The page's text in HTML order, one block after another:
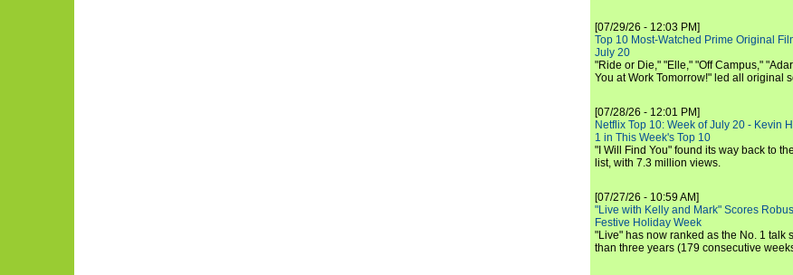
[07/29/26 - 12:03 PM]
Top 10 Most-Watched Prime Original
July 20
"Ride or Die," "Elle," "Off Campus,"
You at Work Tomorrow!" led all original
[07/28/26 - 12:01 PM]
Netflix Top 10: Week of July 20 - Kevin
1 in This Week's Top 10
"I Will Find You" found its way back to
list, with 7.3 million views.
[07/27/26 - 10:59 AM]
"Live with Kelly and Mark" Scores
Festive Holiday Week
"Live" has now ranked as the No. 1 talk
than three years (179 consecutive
* * *
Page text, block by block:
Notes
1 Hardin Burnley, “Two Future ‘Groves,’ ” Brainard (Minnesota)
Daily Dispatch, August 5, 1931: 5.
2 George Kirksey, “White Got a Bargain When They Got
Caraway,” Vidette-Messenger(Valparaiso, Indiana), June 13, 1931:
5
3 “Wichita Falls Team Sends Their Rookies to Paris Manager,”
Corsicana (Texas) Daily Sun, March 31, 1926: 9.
---
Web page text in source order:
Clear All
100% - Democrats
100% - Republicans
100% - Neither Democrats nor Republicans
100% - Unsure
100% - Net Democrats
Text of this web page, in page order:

→ **REQUIRED ACTION**: Reproducing the whole listing above is not the task. Copy exactly only the lines from the one with "Web page text" to the one with "Text of this", both kept.

→ **ANSWER BOX**:
Web page text in source order:
Clear All
100% - Democrats
100% - Republicans
100% - Neither Democrats nor Republicans
100% - Unsure
100% - Net Democrats
Text of this web page, in page order:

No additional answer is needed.